In this lesson, we use a bit of CSS and JavaScript to expand a menu on focus. This is important to ensure that if someone cannot use a mouse, they are still able to open the menu and see which link they are on.

Instructor: [00:00] Today, we have a navigation. When we hover over something with submenu items, it appears. The HTML is a nav, a UL, some list items, and then we have a UL with the class of submenu underneath this list item with the class of menu item.

[00:21] The problem here is when we want to focus to open that menu. If I use the tab key, tab, tab, you see that it does not show what we're tabbing to in the submenu. One might think we just need to add a pseudo-focus class here. Focus submenu.

[00:44] If you notice when we do that, it still doesn't work. This is because list items do not have a tab index and are inherently unfocusable. What I'm going to do is add a class to this item and then replace this focus pseudo-class with it.

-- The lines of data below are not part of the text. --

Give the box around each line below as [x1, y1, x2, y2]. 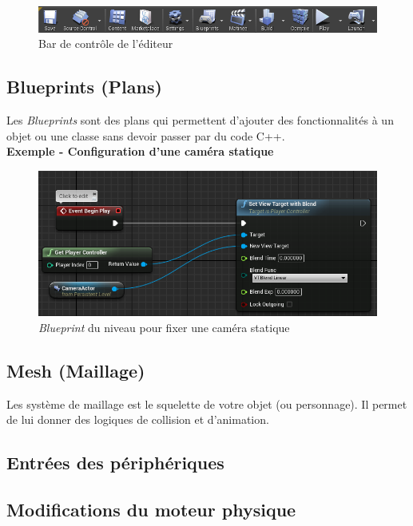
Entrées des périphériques [6, 450, 224, 475]
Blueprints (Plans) [6, 74, 162, 99]
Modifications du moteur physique [6, 496, 296, 521]
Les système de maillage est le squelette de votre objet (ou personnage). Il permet [6, 395, 407, 412]
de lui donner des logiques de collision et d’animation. [6, 411, 269, 428]
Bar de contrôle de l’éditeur [38, 35, 173, 52]
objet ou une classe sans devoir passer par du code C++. [6, 127, 285, 144]
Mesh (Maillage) [6, 358, 145, 382]

[00:59] Here in the JavaScript, we have tap menu links. Just to note, this is not the items, this is the link itself. We're grabbing all of these. We're going to take tap menu links. This is NodeList. I'm going to use for each. I'm going to take the call back and pass it a link. Let's just console.log the link. We are getting what expect.

[01:26] What we want to target is the parent, because remember the parent is the LI above it. Here, we're going to do parentElement. Refresh that again. We have those menu items. What we're going to do is on focus of this link, we are going to add a class to the parentElement.

[01:52] Link, let's comment this out. Link addEventListener. We're going to add a focus event. I'm going to create a pre-ES6 function because I want the context of this. Let's console.log this parentElement just to be sure. We got this menu item. We got this menu item. We got this menu item.

[02:28] What we're going to do is we're going to remove this console.log and add a class focus. Let's save that. Let's look at these elements. What should be happening is we should see the focus class get added to that. Great. We know it's working. All we need to do is we need to make sure instead of having a focus pseudo-class, we're going to have a focus class. If we refresh, it opens up.

[03:04] We can optimize this a little bit more. First, let's just check the console.log, link nextElementSibling and save that. Refresh. This now means that there is no submenu underneath it. We probably only want to add this focusEventListener if there is a nextElementSibling.